Abstract:
A metering device capable of selectively dispensing any one of a desired quantities of wine or other liquids from any one of a number of holding tanks or reservoirs in which the wines or liquid are stored. The device is particularly adapted for use in bars and restaurants, for each time it is actuated to dispense a drink a non-reset type of counter is actuated to record that a drink has been dispensed, and as a result, close control on the inventory of wine and other liquids may be maintained. After the device has been actuated it will automatically dispense a predetermined quantity of a selected liquid, allowing a bartender, waiter, waitress, or other personnel to perform other tasks during the dispensing operation.

Description:
BACKGROUND OF THE INVENTION 
     1. Field of the Invention 
     Beverage metering and dispensing device. 
     2. Description of the Prior Art 
     In restaurants and bars it is highly desirable to be able to dispense a predetermined quantity of wine into glasses or pitchers, with a minimum of attention on the part of the bartender or waiter. Prior to the present invention no dispensing device has been available that would automatically dispense a predetermined quantity of a predetermined wine or other liquid by simply pressing a button or switch. 

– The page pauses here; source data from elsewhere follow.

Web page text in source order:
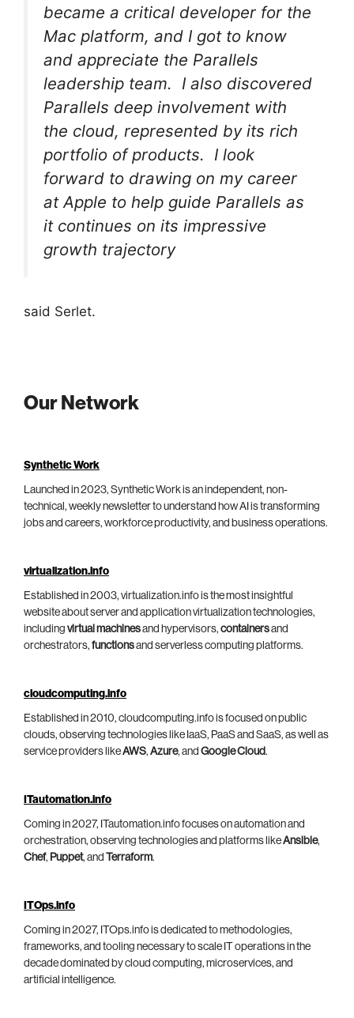
became a critical developer for the
Mac platform, and I got to know
and appreciate the Parallels
leadership team. I also discovered
Parallels deep involvement with
the cloud, represented by its rich
portfolio of products. I look
forward to drawing on my career
at Apple to help guide Parallels as
it continues on its impressive
growth trajectory
said Serlet.
Our Network
Synthetic Work
Launched in 2023, Synthetic Work is an independent, non-
technical, weekly newsletter to understand how AI is transforming
jobs and careers, workforce productivity, and business operations.
virtualization.info
Established in 2003, virtualization.info is the most insightful
website about server and application virtualization technologies,
including virtual machinesand hypervisors, containersand
orchestrators, functionsand serverless computing platforms.
cloudcomputing.info
Established in 2010, cloudcomputing.info is focused on public
clouds, observing technologies like IaaS, PaaS and SaaS, as well as
service providers likeAWS, Azure, and Google Cloud.
ITautomation.info
Coming in 2027, ITautomation.info focuses on automation and
orchestration, observing technologies and platforms likeAnsible,
Chef, Puppet, and Terraform.
ITOps.info
Coming in 2027, ITOps.info is dedicated to methodologies,
frameworks, and tooling necessary to scale IT operations in the
decade dominated by cloud computing, microservices, and
artificial intelligence.
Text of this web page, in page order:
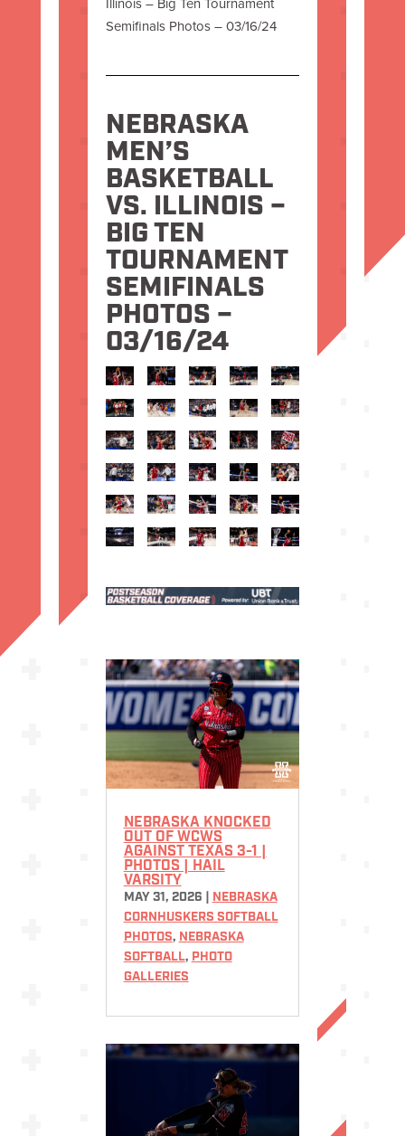
Semifinals Photos – 03/16/24
NEBRASKA
MEN’S
BASKETBALL
VS. ILLINOIS –
BIG TEN
TOURNAMENT
SEMIFINALS
PHOTOS –
03/16/24
NEBRASKA KNOCKED
OUT OF WCWS
AGAINST TEXAS 3-1 |
PHOTOS | HAIL
VARSITY
MAY 31, 2026
NEBRASKA
CORNHUSKERS SOFTBALL
PHOTOS, NEBRASKA
SOFTBALL, PHOTO
GALLERIES

     The primary purpose in devising the present beverage dispenser is to supply one that will automatically dispense a desired type of wine or liquid in a desired quantity into a container, by simply pressing a button to accomplish this result. After the button has been pushed the bartender or waitress may perform other tasks, and return to the present invention and find that the desired quantity of wine or other liquid has been dispensed, and is ready to serve. 
     A further object of the invention is to furnish a beverage dispenser that is simple and easy to operate, that requires little or no maintenance, and one that can be manufactured from standard commercially available materials. 
     SUMMARY OF THE INVENTION 
     The invention includes a number of holding tanks for storing different wines. Means are provided for maintaining a uniform pressure of the wines in the holding tanks. The holding tanks have dispensing conduits connected therewith, with the flow of liquid through each of these conduits being controlled by a solenoid operated valve. When one of the valves is energized liquid may flow from the holding tank to a spout, which spout is preferably located above a shelf on which a glass or pitcher may be positioned. The quantity of liquid that is dispensed from one of the holding tanks when the solenoid valve is electrically energized in dependent on the time that the valve remains in an open position. 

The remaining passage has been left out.